Petra Samaha is a PhD candidate at CERI Sciences Po under the supervision of Pr. Eric Verdeil. She has an academic background in urbanism and her thesis is entitled “On the Meaning of the “Public” in a Propertied Landscape: Space matters and State representations. The case of Lebanon”. She has obtained a SAFAR scholarship. Within the broad frameworks of state and society, public space is often provided and managed by the state and used by society as a whole. Its control and use are subject to different configurations; yet the State remains the main agent in its governance.
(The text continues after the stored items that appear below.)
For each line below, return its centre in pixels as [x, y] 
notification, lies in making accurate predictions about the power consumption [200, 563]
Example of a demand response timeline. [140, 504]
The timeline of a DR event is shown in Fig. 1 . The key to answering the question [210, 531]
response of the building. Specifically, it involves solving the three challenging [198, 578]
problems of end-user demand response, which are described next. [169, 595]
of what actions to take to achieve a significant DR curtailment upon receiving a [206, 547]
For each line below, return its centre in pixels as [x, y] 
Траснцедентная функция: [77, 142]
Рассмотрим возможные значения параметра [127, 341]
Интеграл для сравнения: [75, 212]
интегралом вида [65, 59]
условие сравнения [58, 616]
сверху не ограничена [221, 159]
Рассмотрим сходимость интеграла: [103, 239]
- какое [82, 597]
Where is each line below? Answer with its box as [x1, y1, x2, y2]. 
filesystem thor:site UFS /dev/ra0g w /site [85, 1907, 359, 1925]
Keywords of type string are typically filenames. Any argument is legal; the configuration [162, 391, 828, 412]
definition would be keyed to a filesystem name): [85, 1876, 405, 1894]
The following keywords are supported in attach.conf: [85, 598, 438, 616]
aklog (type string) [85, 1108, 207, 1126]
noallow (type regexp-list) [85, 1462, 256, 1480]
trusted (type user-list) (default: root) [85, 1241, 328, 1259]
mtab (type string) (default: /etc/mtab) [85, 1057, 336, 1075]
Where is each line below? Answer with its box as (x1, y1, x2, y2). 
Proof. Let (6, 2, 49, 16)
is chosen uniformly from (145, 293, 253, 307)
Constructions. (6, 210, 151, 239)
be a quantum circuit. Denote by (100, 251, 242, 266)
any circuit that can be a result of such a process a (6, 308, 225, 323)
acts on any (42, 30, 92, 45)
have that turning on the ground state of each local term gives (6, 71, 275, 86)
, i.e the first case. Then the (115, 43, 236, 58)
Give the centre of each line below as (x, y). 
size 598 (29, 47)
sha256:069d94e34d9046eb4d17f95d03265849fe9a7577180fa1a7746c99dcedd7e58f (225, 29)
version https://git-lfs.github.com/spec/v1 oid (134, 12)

Public space transcends its material role to create a sense of “commons” that underpins civic sensibility and embodies political meanings. However, with the prevalence of the financialization of landed properties, public spaces and more broadly the commons are struggling to remain inclusive. This study examines the case of Lebanon where mostly land value is reduced to its building exploitation ratios rather than its contribution to the public good. While the delineation of private property becomes sharper, the remaining patterns of ownership (e.g. commons, religious domains, public domains of sidewalks and streets, maritime domains) are being blurred and privatized, de jure and/or de facto. The country was transformed into a “propertied landscape”, the impacts of which have been mostly disastrous: sharp urban divides and social inequalities, hindered mobility, unlivable cities, increasingly unproductive economy, degenerating ecosystems and irreversible losses in natural sites. Facing the strong power interests related to private property and its central role in the Lebanese economy, the State has become incapable of deploying any planning scheme at any scale, and has recurrently failed to protect its national assets. With a focus on the historical and urban dynamics that have shaped the urban built environment in Lebanon in the past century, the project seeks to understand how the disintegrated State is reflected today on the urban commons and shared spaces of our cities and to contribute to a paradigm shift in the way the role of land is perceived for more inclusive cities.